*** Study material Section Begins ***
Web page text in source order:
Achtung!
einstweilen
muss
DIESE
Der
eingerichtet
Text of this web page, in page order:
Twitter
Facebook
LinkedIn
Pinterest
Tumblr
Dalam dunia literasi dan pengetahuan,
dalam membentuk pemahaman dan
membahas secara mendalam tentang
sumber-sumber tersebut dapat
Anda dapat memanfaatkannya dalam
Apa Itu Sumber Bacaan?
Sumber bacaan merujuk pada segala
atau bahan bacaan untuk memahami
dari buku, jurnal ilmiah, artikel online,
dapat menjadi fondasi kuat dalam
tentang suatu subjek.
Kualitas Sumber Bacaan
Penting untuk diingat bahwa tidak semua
*** Study material Section Ends ***
*** Study material Section Begins ***
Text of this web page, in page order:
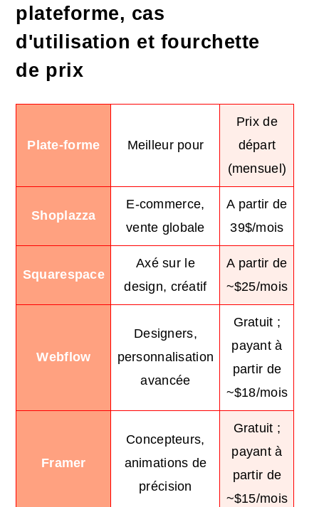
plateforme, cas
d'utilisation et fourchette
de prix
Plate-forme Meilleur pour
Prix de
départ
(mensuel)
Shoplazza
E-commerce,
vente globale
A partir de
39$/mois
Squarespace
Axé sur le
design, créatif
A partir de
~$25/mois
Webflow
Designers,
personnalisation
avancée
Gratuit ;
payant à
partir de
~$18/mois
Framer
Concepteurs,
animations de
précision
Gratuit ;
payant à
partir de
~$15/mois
*** Study material Section Ends ***
Required work:
Given the records above, restate word for word only the lines starting at the one with "dari buku, jurnal" and ending at the one with "Penting untuk diingat bahwa tidak semua".

Exercise answer:
dari buku, jurnal ilmiah, artikel online,
dapat menjadi fondasi kuat dalam
tentang suatu subjek.
Kualitas Sumber Bacaan
Penting untuk diingat bahwa tidak semua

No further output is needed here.